== DATA SUPPLIED

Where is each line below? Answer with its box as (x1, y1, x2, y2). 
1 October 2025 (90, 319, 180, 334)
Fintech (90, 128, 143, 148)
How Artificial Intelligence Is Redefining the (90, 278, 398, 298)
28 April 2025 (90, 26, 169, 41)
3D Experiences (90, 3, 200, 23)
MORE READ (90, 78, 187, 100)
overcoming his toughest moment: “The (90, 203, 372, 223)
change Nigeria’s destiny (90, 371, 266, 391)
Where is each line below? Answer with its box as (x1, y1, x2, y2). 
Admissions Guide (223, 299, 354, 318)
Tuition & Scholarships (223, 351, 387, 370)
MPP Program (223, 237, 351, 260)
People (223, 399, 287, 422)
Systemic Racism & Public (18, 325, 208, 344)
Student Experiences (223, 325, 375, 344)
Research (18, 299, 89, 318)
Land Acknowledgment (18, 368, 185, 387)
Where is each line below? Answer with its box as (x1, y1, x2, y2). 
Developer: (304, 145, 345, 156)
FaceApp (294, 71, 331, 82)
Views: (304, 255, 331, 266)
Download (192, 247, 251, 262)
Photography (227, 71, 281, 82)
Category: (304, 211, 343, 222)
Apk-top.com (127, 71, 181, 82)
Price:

====

WHAT IS EXPECTED
Find the line that contains "MPP Program (223, 237, 351, 260)" in the data above. Reproduce it and every later line exactly, through the last one.

ANSWER TO THE EXERCISE
MPP Program (223, 237, 351, 260)
People (223, 399, 287, 422)
Systemic Racism & Public (18, 325, 208, 344)
Student Experiences (223, 325, 375, 344)
Research (18, 299, 89, 318)
Land Acknowledgment (18, 368, 185, 387)
Where is each line below? Answer with its box as (x1, y1, x2, y2). 
Developer: (304, 145, 345, 156)
FaceApp (294, 71, 331, 82)
Views: (304, 255, 331, 266)
Download (192, 247, 251, 262)
Photography (227, 71, 281, 82)
Category: (304, 211, 343, 222)
Apk-top.com (127, 71, 181, 82)
Price:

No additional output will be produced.